Cutting through the Fog – Corporate Secrets and Beneficial Ownership

David Cameron promised last week at the Open Government Partnership Summit that companies registered in the UK would be obliged to reveal their ultimate ownership and that the public would have access to those records.

This was a major statement of intent: evidence that the UK was not going to condone the opacity of companies or owners that could possibly be engaged in criminal dealings or those who are perfectly innocent but choose to inhabit the same smog-bound territory of corporate secrecy.

Why the secrets?

More accountability is a hard-won struggle in an era where our secrets are open to secret services like the NSA and where government secrecy is hard to lessen, Through all this opening up, companies (and Trusts) operating on an international level have reatained an unwelcome ability to shield themselves from public view. At a time of real debate about privacy (Snowden, The Guardian, the NSA, Angela Merkel’s mobile), companies that seek privacy have remained relatively immune.

Companies are treated as individuals under the laws of most countries yet have the ability to hide their ownership and deal with their taxation (if operating multi-nationally) wherever they choose. This means, of course, that they usually choose what is right for them not for the wider society in which they operate. That is their remit. The recent shake-down of Starbucks, Google and others over taxation – which, to date, has yielded not much more than the voluntary promise of payment of a few tens of millions by Starbucks – was a tip of the iceberg moment. With corporate taxation in the UK heading downwards, the current government coalition seems determined to accept the Institute of Directors’ call for companies not to be taxed on their profits at all!

However, one thing about tax is that we can all see how much a large corporate pays in the UK (about a year after the event when it publishes its accounts). What we don’t see easily is where a company has overseas affiliates with which it “trades” – such as paying royalties for the use of its name – in secret jurisdictions where tax is often negligible.

This nonsense of transfer payments and royalties (which HMRC showed last week to the Public Account Committee it has no real understanding over) shifts massive amount offshore and out of the country where real business was done to tax havens.

The fear often cited that proper taxation would force companies out of the UK is nonsense. They do real and profitable business here – the UK is the world’s seventh biggest economy (or thereabouts). Why on earth does anyone believe that they would move away from doing business here? Can anyone imagine that Apple would close its Covent Garden store if they had to pay real tax in the UK rather than shift profits to where the name “Apple” is deemed by a tax expert to reside? Being afforded the space to sell its (excellent) products in the UK, to use our roads, lights, take on people educated here and all the other benefits of selling in the UK (which includes the iconic area of Covent Garden in London) are well worth the entrance fee of corporate taxation.

Offshoring the owners

However, David Cameron’s speech was not specifically about offshoring taxation – it concerned beneficial ownership issues and these are, of course, linked to taxation in a major way but it is much more than that.

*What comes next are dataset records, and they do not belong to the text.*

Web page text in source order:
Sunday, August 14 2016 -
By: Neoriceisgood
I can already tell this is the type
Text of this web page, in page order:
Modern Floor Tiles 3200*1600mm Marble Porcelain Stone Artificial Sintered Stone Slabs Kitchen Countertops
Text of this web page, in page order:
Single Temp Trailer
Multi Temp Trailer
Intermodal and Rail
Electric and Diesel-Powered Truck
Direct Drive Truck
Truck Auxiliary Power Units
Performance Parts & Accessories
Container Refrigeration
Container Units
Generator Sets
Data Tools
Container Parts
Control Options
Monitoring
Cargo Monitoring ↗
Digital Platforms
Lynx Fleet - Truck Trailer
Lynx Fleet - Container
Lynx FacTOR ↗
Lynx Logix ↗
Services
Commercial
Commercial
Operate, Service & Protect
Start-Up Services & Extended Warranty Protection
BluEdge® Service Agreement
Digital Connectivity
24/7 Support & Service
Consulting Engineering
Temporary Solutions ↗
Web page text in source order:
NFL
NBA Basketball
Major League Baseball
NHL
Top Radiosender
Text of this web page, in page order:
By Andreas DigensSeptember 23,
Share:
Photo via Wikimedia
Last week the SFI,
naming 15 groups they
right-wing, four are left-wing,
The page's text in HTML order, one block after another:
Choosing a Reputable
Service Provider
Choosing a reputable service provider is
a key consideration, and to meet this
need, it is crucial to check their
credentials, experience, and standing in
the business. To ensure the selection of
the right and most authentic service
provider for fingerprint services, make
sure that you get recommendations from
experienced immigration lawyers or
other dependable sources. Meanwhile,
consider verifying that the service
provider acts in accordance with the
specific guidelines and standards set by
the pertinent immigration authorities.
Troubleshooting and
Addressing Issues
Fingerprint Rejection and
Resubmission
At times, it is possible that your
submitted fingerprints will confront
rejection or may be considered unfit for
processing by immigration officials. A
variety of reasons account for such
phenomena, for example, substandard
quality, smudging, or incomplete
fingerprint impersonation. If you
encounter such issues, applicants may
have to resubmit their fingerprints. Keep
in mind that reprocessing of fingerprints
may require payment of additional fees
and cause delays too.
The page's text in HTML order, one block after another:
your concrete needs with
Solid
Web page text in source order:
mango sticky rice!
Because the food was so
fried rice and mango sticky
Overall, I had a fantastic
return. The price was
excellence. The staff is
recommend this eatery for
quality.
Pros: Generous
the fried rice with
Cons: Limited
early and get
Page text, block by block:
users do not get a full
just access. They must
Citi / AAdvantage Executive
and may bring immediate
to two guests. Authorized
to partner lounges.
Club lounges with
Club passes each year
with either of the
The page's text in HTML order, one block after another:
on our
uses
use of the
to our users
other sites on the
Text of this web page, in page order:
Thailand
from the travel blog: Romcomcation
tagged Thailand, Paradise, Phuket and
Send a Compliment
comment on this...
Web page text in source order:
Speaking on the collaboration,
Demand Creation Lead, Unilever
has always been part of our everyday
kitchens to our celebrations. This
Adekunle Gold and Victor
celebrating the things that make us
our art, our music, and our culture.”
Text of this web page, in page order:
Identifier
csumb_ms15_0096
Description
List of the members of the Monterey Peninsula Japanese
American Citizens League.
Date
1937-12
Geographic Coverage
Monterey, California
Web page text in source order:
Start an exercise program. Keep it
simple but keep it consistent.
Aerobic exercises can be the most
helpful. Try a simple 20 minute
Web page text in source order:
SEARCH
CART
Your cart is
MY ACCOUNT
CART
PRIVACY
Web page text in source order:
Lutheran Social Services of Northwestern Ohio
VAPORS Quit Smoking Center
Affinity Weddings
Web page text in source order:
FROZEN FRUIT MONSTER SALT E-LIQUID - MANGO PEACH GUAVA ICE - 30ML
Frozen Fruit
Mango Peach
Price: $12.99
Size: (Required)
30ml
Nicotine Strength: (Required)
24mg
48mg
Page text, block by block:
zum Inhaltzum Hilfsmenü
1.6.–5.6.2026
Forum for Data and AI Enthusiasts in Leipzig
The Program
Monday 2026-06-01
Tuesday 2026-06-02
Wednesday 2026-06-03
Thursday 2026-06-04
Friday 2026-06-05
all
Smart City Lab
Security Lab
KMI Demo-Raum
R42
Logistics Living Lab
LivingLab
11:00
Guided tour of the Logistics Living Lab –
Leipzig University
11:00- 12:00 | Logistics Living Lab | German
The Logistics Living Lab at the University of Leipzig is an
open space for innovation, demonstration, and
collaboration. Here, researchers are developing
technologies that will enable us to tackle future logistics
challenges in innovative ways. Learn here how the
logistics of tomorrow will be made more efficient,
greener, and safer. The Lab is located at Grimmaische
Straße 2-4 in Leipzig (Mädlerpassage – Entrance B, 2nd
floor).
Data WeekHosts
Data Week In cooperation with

The fog of hidden beneficial ownership means that companies are set up which can channel profits or simply flows of revenue to places where tax does not apply and where no-one knows the beneficiary. This is a typical and easy-to-organise ruse of the criminal world. For many years, criminal networks have laundered their revenues offshore – it used to be through the transportation of suitcases full of notes; these days, it is a little easier. This not just saves tax – it transforms illegal earnings into clean money that can then be brought back again into the real economies via the normal banking system.

With the improved ease of transmission of money across the world, it just takes complicit banks to enable the movement (along with some accountants and lawyers to get things under way) and, hey presto, money surfaces wherever it is wanted without anyone knowing.

Just watch the antics of Breaking Bad attorney Saul Goodman – now getting his own series. The essence of monetary manipulation is built around secrecy and contacts. Governments cannot easily stop the development of the latter, but they can do much to stop the former – making beneficial ownership transparent.

Lining Up for Secrecy – the Fog of War

To the vast majority of us, this is obvious, but to many it is a declaration of war. Many secrecy-led jurisdictions are concerned about their future. It is not just Cyprus where the dominance of “financial services” is far too big for the country – Cyprus became completely over-dependent on banking, Russia and lack of due diligence. According to the Tax Justice Network there are 73 secrecy jurisdictions around the world that they analyse.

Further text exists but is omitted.